Recovering From the Great Recession

  • Recoveries from financial crises are different from cyclical fluctuations. The world economy has experienced significant damage to key systems through finance-induced instability. Over the medium-term, the U.S. is likely to recover to around trend growth rates, but this is unlikely in Europe due to the fiscal drag associated with austerity and the structural problems, including labor market rigidity, besetting the eurozone* There has been a rise in risk premia which has been triggered in part by geopolitics, in part by sovereign debt concerns. Insolvency by a big country could precipitate an outright credit freeze. 

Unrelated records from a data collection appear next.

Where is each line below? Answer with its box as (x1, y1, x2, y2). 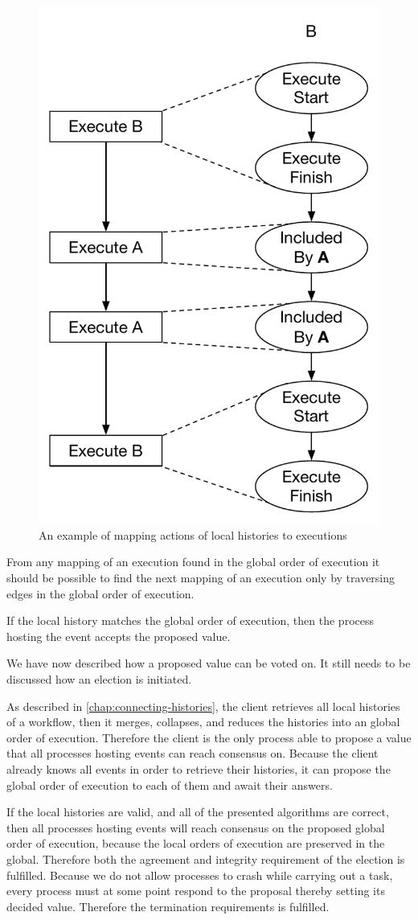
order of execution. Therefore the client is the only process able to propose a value (6, 729, 412, 745)
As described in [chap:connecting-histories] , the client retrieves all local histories (6, 697, 400, 714)
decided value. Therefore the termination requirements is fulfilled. (6, 897, 330, 914)
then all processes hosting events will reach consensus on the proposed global (6, 819, 385, 836)
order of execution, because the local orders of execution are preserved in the (6, 835, 385, 852)
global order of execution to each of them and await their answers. (6, 776, 333, 793)
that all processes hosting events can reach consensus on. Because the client (6, 745, 379, 762)
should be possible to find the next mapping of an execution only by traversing (6, 569, 395, 585)
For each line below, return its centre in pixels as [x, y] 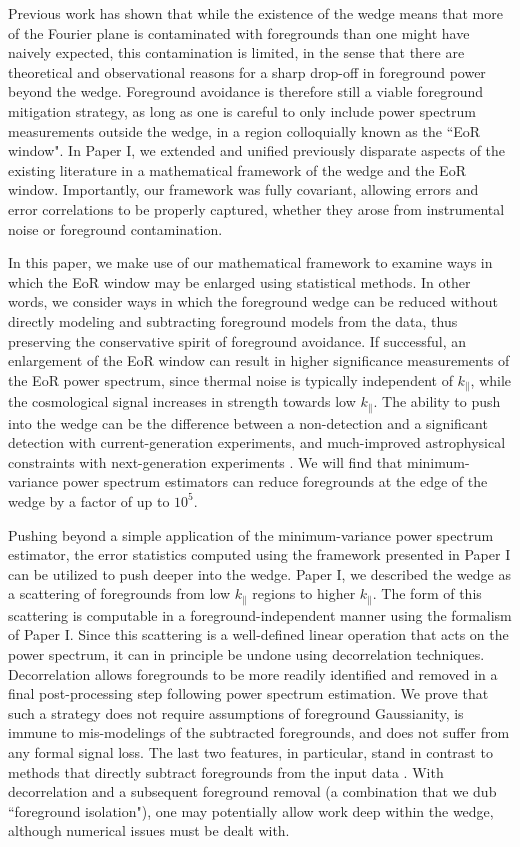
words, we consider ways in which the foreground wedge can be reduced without [253, 301]
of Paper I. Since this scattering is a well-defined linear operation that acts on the [258, 634]
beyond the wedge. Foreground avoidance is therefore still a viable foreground [246, 91]
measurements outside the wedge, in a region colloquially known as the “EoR [244, 130]
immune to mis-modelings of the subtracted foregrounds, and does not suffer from [259, 732]
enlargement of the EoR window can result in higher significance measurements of [259, 360]
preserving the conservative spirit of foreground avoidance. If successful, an [237, 340]
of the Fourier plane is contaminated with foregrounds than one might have [239, 32]
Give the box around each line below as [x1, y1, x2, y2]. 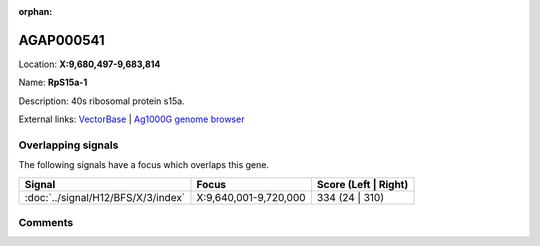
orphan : [18, 6, 53, 17]
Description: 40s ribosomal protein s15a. [18, 95, 185, 107]
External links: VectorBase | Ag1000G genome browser [18, 113, 245, 125]
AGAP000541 [18, 31, 105, 49]
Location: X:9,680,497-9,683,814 [18, 58, 161, 70]
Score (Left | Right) [316, 177, 409, 191]
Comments [18, 215, 74, 229]
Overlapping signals [18, 138, 119, 152]
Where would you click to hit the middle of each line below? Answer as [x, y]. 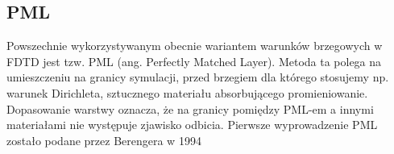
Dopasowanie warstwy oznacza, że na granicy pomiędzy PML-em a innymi [190, 108]
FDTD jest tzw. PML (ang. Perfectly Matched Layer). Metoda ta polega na [194, 61]
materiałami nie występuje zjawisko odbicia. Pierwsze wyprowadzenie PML [192, 125]
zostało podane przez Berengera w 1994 [104, 140]
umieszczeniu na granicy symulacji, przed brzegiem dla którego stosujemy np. [198, 77]
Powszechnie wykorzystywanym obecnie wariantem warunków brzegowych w [195, 46]
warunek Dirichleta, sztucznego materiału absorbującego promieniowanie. [187, 92]
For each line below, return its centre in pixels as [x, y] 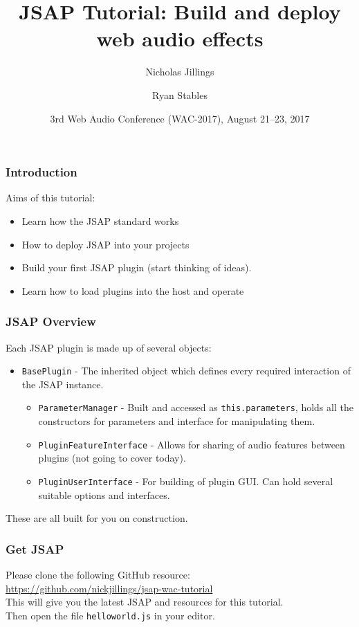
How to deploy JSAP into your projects [105, 244]
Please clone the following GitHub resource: [98, 574]
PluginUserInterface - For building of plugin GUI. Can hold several [186, 481]
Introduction [42, 172]
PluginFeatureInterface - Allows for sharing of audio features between [192, 444]
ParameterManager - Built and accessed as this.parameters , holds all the [196, 407]
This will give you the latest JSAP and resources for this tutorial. [145, 602]
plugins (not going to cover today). [112, 458]
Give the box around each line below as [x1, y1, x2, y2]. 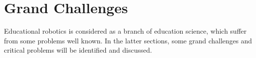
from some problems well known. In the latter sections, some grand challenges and [4, 35, 252, 45]
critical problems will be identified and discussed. [4, 45, 152, 55]
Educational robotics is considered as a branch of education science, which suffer [4, 26, 247, 36]
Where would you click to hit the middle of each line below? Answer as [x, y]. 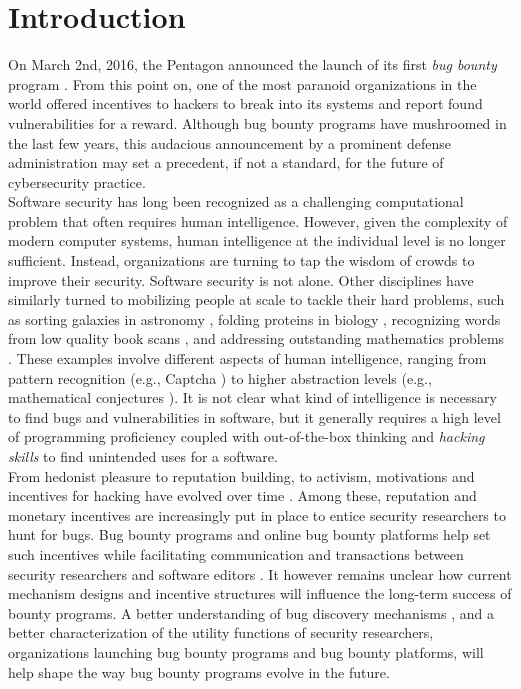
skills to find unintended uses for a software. [143, 456]
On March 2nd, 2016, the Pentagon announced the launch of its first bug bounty [252, 64]
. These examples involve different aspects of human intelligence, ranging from [247, 358]
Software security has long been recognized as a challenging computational [236, 201]
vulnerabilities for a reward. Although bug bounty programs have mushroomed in [257, 122]
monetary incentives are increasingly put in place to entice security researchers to [257, 514]
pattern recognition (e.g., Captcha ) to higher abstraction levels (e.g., [220, 377]
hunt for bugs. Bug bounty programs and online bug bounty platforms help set [249, 534]

  • The European Central Bank can – via its Long-Term Refinancing Operations (LTRO) - only resolve shorter term liquidity deficits, but not longer-term solvency issues (either of banks or nation states).
Role of Emerging Markets
  • The emerging markets are not only experiencing continued rapid (catch-up) growth vis-à-vis developed economies including Japan but are also much less heavily indebted than the developed world. Favorable inflation trends, strong economic fundamentals and potential rate cuts continue to support the case for Asian bonds. However, investors should bear in mind the following caveat: emerging market sovereign bonds haven’t entirely shaken their reputation as risky investments. In recent crisis situations, they declined in step with risky assets. 
  • If current trends persist, we may see a de-correlation of developed vs. emerging financial markets.

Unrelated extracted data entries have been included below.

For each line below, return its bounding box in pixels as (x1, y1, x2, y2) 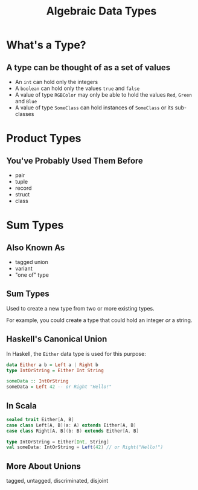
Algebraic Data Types (46, 4, 157, 18)
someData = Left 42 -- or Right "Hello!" (6, 384, 112, 390)
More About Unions (6, 461, 81, 471)
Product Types (6, 132, 81, 146)
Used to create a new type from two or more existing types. (6, 305, 155, 312)
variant (14, 265, 33, 272)
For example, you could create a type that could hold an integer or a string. (6, 316, 193, 324)
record (14, 184, 32, 192)
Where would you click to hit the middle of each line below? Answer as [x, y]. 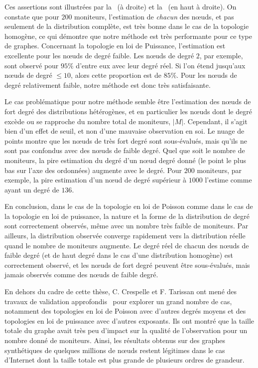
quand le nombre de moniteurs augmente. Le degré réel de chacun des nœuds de [127, 245]
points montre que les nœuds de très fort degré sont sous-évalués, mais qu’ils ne [126, 140]
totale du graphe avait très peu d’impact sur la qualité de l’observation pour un [126, 330]
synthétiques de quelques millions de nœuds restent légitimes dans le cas [115, 350]
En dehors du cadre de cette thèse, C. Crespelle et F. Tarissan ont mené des [121, 291]
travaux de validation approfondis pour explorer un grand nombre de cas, [118, 301]
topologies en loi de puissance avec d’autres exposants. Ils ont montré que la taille [129, 320]
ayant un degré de [32, 189]
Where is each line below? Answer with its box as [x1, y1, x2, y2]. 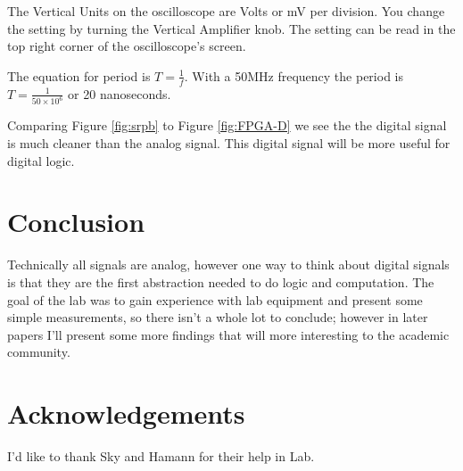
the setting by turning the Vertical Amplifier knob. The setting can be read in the [7, 19, 456, 37]
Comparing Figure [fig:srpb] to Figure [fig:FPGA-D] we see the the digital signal [7, 116, 447, 135]
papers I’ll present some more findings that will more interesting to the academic [7, 325, 450, 343]
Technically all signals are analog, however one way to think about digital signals [7, 255, 450, 274]
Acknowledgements [7, 395, 245, 432]
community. [7, 343, 70, 361]
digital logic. [7, 151, 75, 169]
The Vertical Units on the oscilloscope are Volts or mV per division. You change [7, 2, 445, 20]
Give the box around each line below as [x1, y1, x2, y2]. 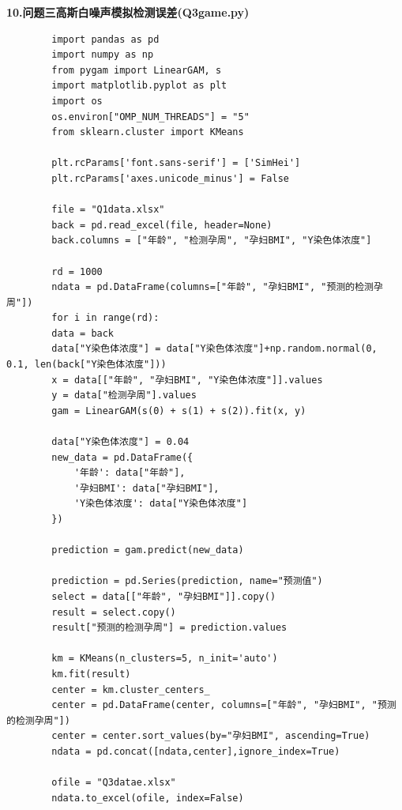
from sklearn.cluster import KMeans [51, 126, 244, 138]
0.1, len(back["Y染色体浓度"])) [6, 359, 167, 371]
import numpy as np [51, 49, 154, 61]
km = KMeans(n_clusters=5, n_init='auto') [51, 653, 278, 665]
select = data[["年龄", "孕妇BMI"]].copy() [51, 590, 276, 602]
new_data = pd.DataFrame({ [51, 451, 193, 463]
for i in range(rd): [51, 312, 160, 324]
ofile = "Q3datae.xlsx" [51, 777, 176, 789]

  • Investors are advised to avoid the economies of Central and Eastern Europe, dragged down by the travails of the eurozone. 
Investment Themes
  • Real interest rates are now below zero – a consequence of U.S. Fed intervention to buy U.S. Treasuries with longer-term maturities. This situation is exceptionally favorable to debtors, including both the state and (private) investors willing to use leverage to buy risky assets such as equities.
  • Volatility in global financial markets has fallen markedly since October 2011. With volatility as low as it currently is, there is a risk that investors have become too complacent and that a correction could be around the corner. 

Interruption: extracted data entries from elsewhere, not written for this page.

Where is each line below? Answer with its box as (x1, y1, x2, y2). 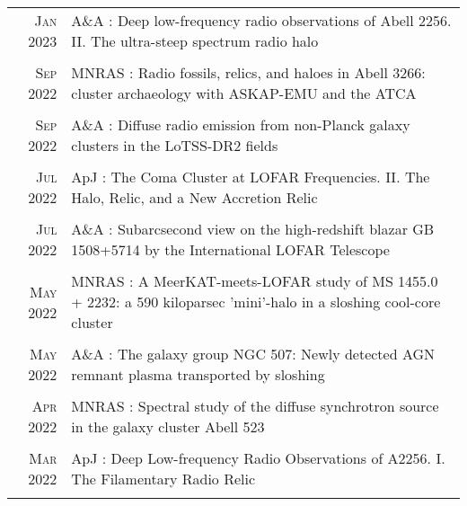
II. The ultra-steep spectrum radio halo (71, 31, 319, 51)
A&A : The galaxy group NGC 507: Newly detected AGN (71, 343, 436, 364)
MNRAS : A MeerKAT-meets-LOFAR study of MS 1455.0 (71, 271, 438, 291)
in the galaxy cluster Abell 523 (71, 416, 265, 437)
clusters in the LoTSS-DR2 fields (71, 135, 278, 155)
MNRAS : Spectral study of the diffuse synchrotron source (71, 395, 439, 416)
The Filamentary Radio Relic (71, 468, 256, 489)
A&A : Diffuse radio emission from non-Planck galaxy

  • Periods of heightened inflation, volatility or sovereign risks have tended to drive stock and bond correlations sharply positive. Investors should consider hedging strategies to afford themselves protection from the prospect of rising interest rates (in the event that monetary policy becomes more restrictive).
  • High yield (corporate) bonds offer a significant yield advantage relative to sovereign debt. With declining default rates and healthy corporate balance sheets, high yield bonds look appealing
  • For families with a private equity component to the overall portfolios, they should strive for both geographical diversification and between later stage vs. leveraged buy-outs vs. mezzanine, and actively monitor all investments through rigorous investment governance.  
Broader Implications for Families 
  • Families are advised to focus on risk management in their investment portfolios. Dynamic and tactical hedging strategies can help achieve attractive risk-adjusted returns and meet portfolio objectives while tactically managing risk. Use volatility strategies for all asset classes by management of the portfolio’s underlying investments or as an overlay solution to existing exposure. Manage downside risk reduction using options, swaptions, volatility instruments and futures across asset classes. 
  • The following considerations are important for families to factor into their thinking going forward: the use of enhanced risk management techniques; differential growth outlook between emerging vs. developed markets (implying a staged increase in allocation to the emerging economies); vigilance with respect to regulatory developments; rising correlations among risky assets; the use of currency as a hedge or as a tactical opportunity; the importance of ‘patient capital’, both for investment returns and a source of family legacy. 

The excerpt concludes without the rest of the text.